When we design agent systems, we still need to remember that the costs scale nonlinearly. A single user request rarely triggers a single model call. It expands into routing, retrieval, reasoning, reflection, guardrail checks, tool calls, and synthesis. Each step may repeat shared context, reload state, recompute a planner decision, or retry a failed path. What looks like an intelligent workflow can therefore behave like a recursive, stateful computation with overlapping subproblems. If that sounds like backtracking, dynamic programming, and memoization to you, you’re right.

We already know how to optimize systems like this. The problem is that coding agents make agent systems easier to generate, but not necessarily easier to optimize. Unless we recognize the underlying mechanics, we may never ask our coding agents to apply the optimization patterns that keep our systems viable.

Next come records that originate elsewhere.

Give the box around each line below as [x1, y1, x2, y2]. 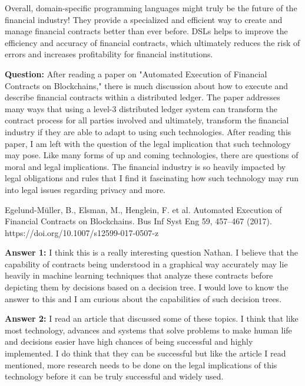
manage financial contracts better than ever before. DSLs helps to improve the [5, 25, 288, 37]
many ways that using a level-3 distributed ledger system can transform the [5, 102, 277, 115]
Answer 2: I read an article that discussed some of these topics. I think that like [5, 312, 299, 325]
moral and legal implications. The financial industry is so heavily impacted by [5, 160, 286, 172]
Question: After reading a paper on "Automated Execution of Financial [5, 67, 267, 80]
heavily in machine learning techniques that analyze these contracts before [5, 269, 273, 282]
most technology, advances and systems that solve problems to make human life [5, 323, 292, 336]
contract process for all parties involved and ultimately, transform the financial [5, 114, 289, 126]

Old problems wearing new clothes

When we use coding agents to generate agent architectures, it’s tempting to stop at “the trace looks reasonable.” The tool can generate routers, retrievers, planners, evaluators, guardrails, tool interfaces, and synthesis steps. It may also know about caching, pruning, memoization, and state modeling. But it won’t necessarily implement those patterns unless you ask for these optimization layers explicitly.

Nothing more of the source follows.